* Task to carry out *
Once you find the line with "required to have" in the listing below, set down exactly every line from it through the line with "The last entry", but no pictures.

* Data for review *
►

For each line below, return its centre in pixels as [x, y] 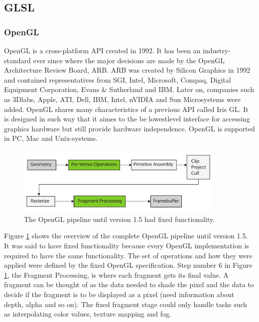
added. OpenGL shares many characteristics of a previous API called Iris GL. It [126, 109]
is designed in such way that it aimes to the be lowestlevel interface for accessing [127, 119]
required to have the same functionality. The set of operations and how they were [128, 255]
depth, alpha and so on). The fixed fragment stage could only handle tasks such [126, 304]
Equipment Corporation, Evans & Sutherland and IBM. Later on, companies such [129, 89]
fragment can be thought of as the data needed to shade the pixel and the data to [129, 284]
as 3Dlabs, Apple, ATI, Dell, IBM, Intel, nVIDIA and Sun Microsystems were [122, 99]
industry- [217, 50]
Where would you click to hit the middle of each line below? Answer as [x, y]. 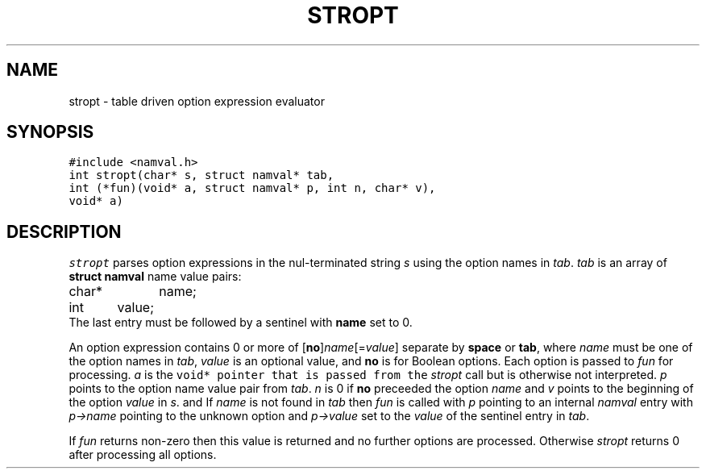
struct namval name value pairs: [155, 277]
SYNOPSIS [50, 132]
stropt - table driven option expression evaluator [197, 101]
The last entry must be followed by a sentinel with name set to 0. [241, 323]
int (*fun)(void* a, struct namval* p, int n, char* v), [252, 188]
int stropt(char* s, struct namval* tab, [201, 175]
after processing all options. [143, 455]
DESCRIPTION [64, 231]
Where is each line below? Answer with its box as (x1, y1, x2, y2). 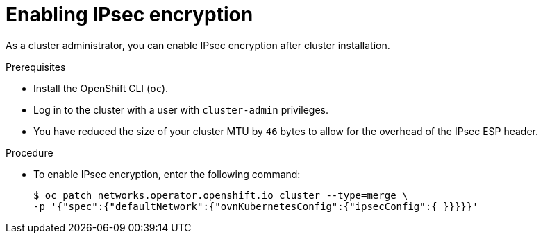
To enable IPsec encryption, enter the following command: (33, 168, 301, 180)
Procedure (6, 146, 53, 159)
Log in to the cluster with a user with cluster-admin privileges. (33, 103, 329, 116)
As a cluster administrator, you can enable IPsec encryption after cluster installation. (6, 39, 390, 51)
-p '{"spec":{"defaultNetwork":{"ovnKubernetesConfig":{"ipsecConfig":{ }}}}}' (33, 200, 478, 212)
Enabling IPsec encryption (6, 3, 253, 26)
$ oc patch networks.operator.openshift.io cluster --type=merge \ (33, 189, 408, 201)
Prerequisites (6, 60, 66, 73)
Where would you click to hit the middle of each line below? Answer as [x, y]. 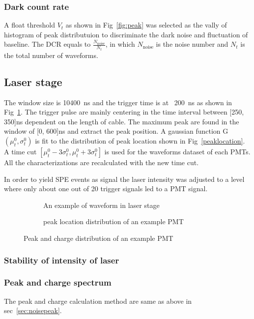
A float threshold [29, 25]
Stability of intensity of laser [62, 260]
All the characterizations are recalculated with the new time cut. [101, 162]
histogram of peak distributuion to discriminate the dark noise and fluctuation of [126, 34]
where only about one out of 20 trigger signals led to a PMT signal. [106, 188]
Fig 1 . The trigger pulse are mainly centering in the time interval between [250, [124, 112]
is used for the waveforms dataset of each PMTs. [177, 152]
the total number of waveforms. [51, 55]
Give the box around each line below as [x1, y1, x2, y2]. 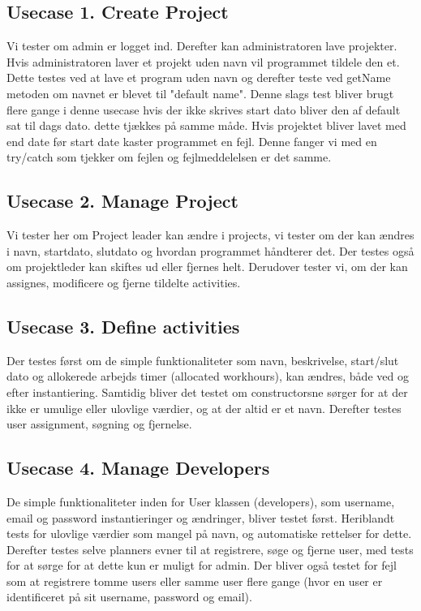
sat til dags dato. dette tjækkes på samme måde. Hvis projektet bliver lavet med [6, 117, 406, 134]
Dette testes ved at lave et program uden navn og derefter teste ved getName [6, 69, 391, 86]
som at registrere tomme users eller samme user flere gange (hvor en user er [6, 572, 383, 589]
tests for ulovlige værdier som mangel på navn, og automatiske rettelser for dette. [6, 525, 412, 542]
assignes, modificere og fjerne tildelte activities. [6, 273, 241, 290]
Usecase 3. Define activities [6, 313, 240, 338]
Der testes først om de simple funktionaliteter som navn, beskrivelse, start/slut [6, 351, 399, 368]
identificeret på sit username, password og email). [6, 588, 252, 605]
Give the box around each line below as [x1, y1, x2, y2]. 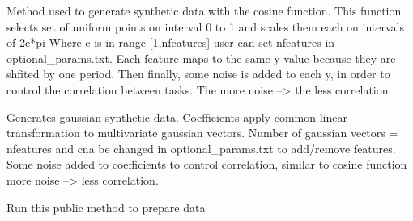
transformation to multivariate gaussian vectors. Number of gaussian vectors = [6, 124, 398, 141]
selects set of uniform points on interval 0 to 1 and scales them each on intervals [6, 18, 404, 35]
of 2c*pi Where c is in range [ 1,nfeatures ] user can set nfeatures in [6, 34, 335, 51]
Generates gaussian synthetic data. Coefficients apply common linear [6, 108, 347, 125]
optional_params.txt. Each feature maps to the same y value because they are [6, 49, 396, 66]
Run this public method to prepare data [6, 198, 206, 215]
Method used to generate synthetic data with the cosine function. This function [6, 2, 402, 19]
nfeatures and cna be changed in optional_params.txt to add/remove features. [6, 140, 396, 156]
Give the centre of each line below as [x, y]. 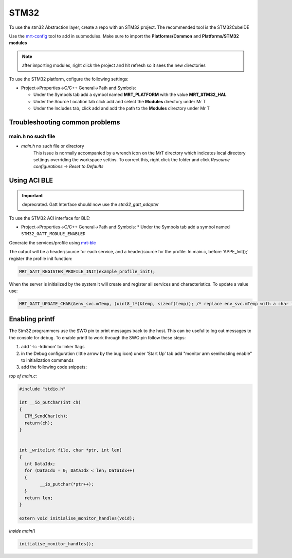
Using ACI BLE [31, 180]
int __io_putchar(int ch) [50, 402]
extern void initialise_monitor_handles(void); [77, 518]
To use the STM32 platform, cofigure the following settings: [69, 79]
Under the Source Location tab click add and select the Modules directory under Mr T [120, 101]
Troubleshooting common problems [64, 122]
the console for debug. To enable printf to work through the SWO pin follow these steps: [97, 337]
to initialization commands [47, 360]
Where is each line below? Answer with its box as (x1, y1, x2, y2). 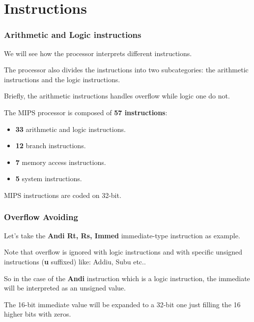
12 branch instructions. (15, 140, 86, 151)
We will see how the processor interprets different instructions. (4, 48, 192, 58)
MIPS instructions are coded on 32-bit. (4, 190, 121, 200)
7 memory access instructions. (15, 157, 106, 167)
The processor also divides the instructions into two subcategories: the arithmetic (4, 64, 249, 75)
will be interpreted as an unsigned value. (4, 283, 126, 293)
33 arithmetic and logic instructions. (15, 124, 126, 134)
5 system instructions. (15, 173, 82, 184)
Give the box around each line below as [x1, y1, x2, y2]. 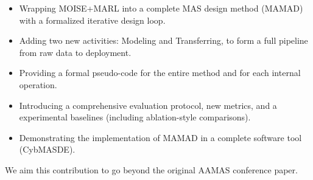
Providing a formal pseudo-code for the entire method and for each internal [19, 66, 301, 79]
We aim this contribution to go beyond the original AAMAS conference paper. [5, 163, 298, 176]
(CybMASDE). [19, 143, 76, 156]
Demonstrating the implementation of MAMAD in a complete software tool [19, 131, 302, 144]
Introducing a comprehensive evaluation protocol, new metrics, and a [19, 99, 277, 111]
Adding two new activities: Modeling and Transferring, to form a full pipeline [19, 34, 308, 47]
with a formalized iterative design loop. [19, 13, 166, 26]
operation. [19, 78, 57, 91]
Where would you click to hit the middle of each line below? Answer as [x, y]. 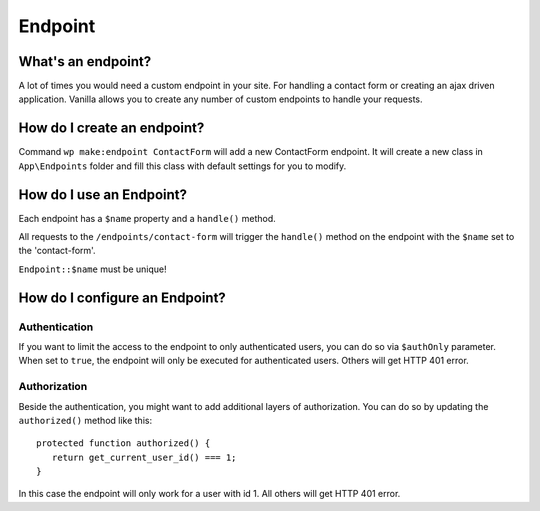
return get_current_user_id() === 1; [144, 457]
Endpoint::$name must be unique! [92, 269]
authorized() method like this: [85, 420]
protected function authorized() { [123, 443]
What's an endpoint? [85, 61]
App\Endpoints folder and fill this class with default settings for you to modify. [182, 166]
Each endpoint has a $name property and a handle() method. [147, 218]
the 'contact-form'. [57, 251]
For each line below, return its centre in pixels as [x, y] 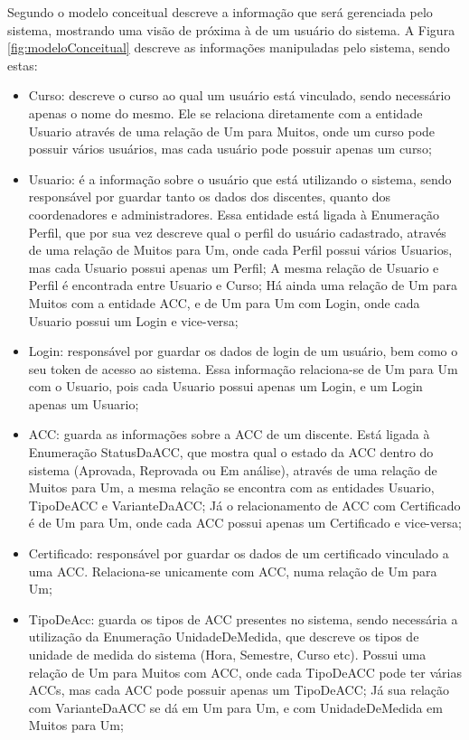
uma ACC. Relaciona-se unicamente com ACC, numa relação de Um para [233, 571]
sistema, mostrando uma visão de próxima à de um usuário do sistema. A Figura [231, 29]
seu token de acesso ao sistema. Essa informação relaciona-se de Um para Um [243, 368]
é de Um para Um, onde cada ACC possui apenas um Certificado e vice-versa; [245, 523]
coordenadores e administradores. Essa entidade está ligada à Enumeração [234, 214]
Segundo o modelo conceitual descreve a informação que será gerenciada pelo [220, 12]
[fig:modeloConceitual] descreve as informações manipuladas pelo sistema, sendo [229, 47]
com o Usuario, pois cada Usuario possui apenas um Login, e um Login [225, 386]
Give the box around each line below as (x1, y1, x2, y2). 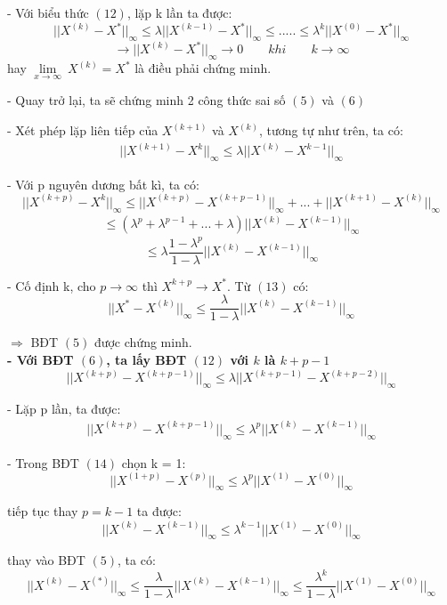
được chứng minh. (93, 333, 192, 351)
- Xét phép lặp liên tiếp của (7, 121, 158, 139)
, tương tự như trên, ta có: (258, 121, 403, 139)
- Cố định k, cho (7, 276, 96, 294)
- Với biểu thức (7, 4, 89, 21)
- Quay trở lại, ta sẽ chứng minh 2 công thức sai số (7, 91, 286, 109)
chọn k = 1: (121, 453, 186, 472)
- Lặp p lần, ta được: (7, 399, 121, 417)
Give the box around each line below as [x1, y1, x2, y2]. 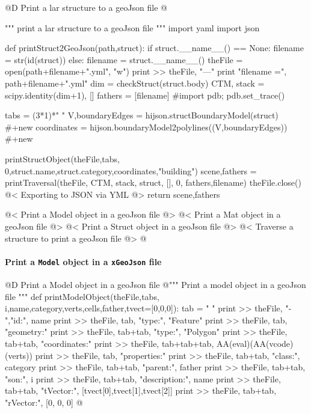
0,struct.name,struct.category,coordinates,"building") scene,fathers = [5, 164, 257, 177]
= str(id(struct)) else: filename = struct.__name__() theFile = [5, 53, 243, 66]
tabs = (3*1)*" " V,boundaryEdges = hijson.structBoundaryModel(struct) [5, 109, 279, 121]
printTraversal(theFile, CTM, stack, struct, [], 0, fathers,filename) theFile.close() [5, 176, 301, 189]
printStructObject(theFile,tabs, [5, 152, 120, 165]
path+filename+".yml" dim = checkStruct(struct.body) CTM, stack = [5, 76, 265, 89]
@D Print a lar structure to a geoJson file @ [5, 1, 168, 13]
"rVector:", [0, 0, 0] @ [5, 396, 83, 408]
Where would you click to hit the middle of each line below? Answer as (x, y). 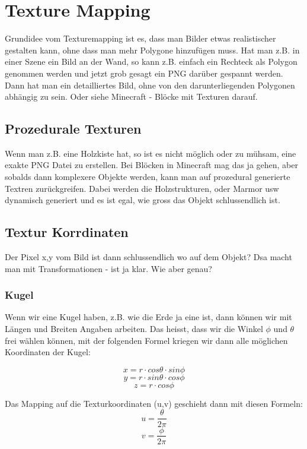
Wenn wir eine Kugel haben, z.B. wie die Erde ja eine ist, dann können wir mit (148, 317)
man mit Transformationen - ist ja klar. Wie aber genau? (108, 268)
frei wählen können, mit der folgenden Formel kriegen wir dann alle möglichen (146, 340)
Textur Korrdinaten (67, 232)
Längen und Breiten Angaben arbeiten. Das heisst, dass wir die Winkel (134, 329)
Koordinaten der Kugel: (48, 352)
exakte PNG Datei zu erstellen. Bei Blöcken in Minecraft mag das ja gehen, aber (151, 165)
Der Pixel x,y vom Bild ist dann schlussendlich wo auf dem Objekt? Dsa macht (148, 257)
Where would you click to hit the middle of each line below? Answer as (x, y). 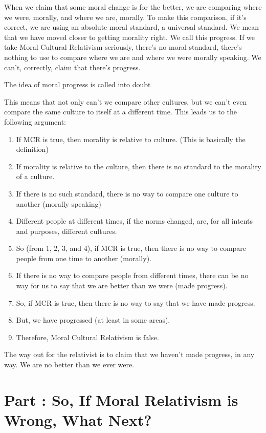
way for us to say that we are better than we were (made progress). (122, 286)
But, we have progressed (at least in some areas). (93, 320)
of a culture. (35, 176)
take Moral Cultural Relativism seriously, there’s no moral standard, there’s (123, 47)
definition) (32, 149)
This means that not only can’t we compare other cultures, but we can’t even (126, 101)
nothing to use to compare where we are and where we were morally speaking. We (133, 57)
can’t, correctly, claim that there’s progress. (72, 67)
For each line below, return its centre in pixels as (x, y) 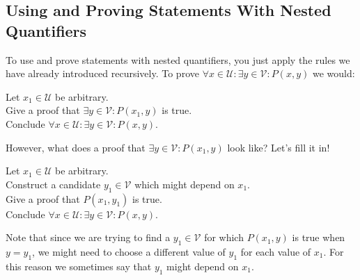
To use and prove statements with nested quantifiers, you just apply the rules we (178, 59)
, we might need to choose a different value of (129, 251)
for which (224, 237)
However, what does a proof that (76, 147)
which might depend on (185, 184)
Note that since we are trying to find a (88, 237)
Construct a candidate (53, 184)
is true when (319, 237)
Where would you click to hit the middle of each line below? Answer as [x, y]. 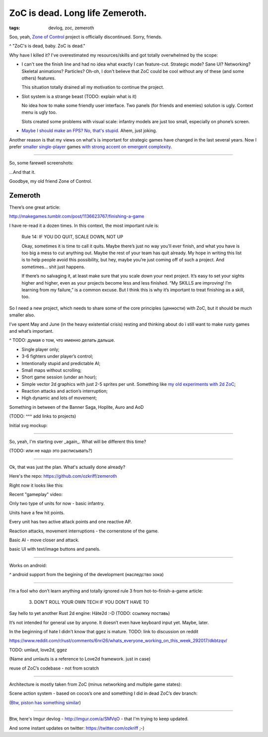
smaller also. [22, 315]
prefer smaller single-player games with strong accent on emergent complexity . [91, 147]
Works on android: [28, 565]
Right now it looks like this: [36, 485]
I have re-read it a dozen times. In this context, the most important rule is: [84, 225]
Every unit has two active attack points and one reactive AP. [70, 522]
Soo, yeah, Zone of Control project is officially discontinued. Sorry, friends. [86, 37]
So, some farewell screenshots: [41, 163]
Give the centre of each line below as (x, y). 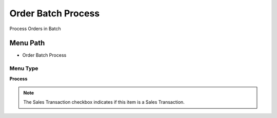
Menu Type (24, 68)
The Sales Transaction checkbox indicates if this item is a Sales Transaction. (104, 102)
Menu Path (27, 43)
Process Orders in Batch (35, 29)
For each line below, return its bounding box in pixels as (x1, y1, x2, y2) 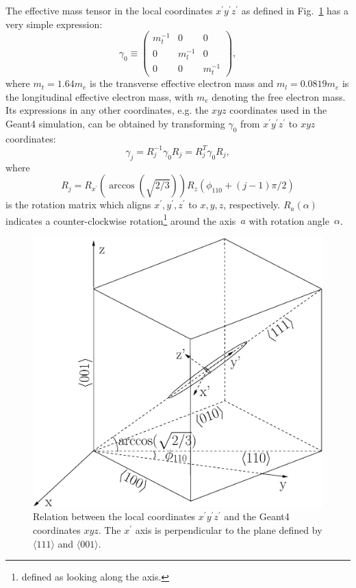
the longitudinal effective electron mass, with (5, 89, 194, 103)
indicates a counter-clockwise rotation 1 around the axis (5, 211, 236, 228)
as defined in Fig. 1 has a (241, 3, 349, 17)
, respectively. (223, 197, 281, 212)
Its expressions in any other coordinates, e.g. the (5, 103, 209, 117)
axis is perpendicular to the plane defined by (135, 522, 322, 537)
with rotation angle (249, 213, 329, 228)
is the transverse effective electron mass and (89, 76, 274, 90)
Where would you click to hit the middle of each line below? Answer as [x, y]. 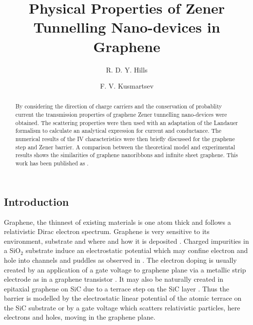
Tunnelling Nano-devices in [127, 27]
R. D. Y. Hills [127, 69]
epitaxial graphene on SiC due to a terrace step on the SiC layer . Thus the [117, 288]
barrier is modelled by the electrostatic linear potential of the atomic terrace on [123, 298]
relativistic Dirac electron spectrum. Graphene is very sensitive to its [107, 231]
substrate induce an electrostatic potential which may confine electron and [137, 250]
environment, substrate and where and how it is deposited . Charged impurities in [126, 241]
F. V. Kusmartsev [127, 86]
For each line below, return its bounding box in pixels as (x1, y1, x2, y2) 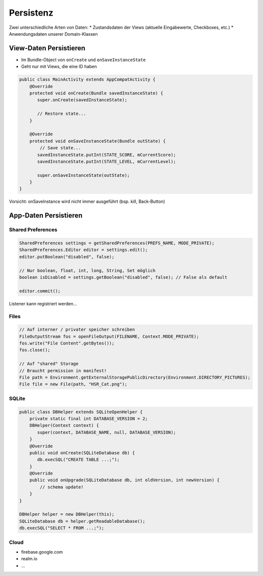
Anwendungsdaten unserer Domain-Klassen (9, 31, 98, 37)
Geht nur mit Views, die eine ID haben (21, 64, 97, 69)
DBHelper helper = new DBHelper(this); (19, 512, 114, 517)
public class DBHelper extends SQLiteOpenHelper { (19, 409, 143, 415)
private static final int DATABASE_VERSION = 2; (29, 416, 148, 421)
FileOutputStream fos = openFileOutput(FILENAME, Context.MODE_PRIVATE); (19, 334, 199, 339)
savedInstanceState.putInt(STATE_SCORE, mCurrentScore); (37, 152, 176, 157)
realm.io (21, 556, 38, 562)
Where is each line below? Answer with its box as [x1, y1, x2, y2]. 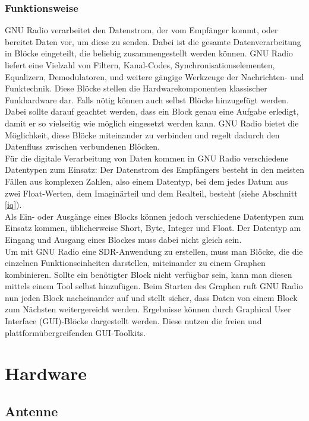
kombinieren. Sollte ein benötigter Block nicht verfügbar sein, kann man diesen [5, 268, 292, 280]
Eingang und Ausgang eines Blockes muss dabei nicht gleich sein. [5, 233, 242, 245]
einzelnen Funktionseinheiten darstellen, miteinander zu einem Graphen [5, 257, 266, 269]
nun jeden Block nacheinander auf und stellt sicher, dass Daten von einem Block [5, 291, 298, 303]
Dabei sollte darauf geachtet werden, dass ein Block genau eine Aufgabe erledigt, [5, 105, 299, 118]
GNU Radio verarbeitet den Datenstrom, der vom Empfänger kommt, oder [5, 24, 278, 36]
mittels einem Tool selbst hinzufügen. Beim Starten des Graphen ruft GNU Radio [5, 280, 303, 292]
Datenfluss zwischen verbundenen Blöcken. [5, 140, 160, 153]
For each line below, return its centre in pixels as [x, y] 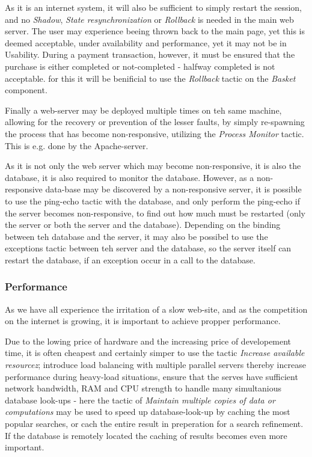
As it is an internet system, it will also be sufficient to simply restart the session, [154, 7]
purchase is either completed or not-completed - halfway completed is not [140, 66]
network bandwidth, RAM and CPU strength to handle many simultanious [143, 388]
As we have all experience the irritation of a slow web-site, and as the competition [156, 309]
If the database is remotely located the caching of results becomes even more [146, 435]
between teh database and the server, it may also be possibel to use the [136, 236]
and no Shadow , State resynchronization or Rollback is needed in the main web [149, 19]
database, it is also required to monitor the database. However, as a [130, 177]

◄

* Output for this exercise *
required to have the same functionality. The set of operations and how they were [128, 255]
depth, alpha and so on). The fixed fragment stage could only handle tasks such [126, 304]
Equipment Corporation, Evans & Sutherland and IBM. Later on, companies such [129, 89]
fragment can be thought of as the data needed to shade the pixel and the data to [129, 284]
as 3Dlabs, Apple, ATI, Dell, IBM, Intel, nVIDIA and Sun Microsystems were [122, 99]
industry- [217, 50]
Where would you click to hit the middle of each line below? Answer as [x, y]. 
struct namval name value pairs: [155, 277]
SYNOPSIS [50, 132]
stropt - table driven option expression evaluator [197, 101]
The last entry must be followed by a sentinel with name set to 0. [241, 323]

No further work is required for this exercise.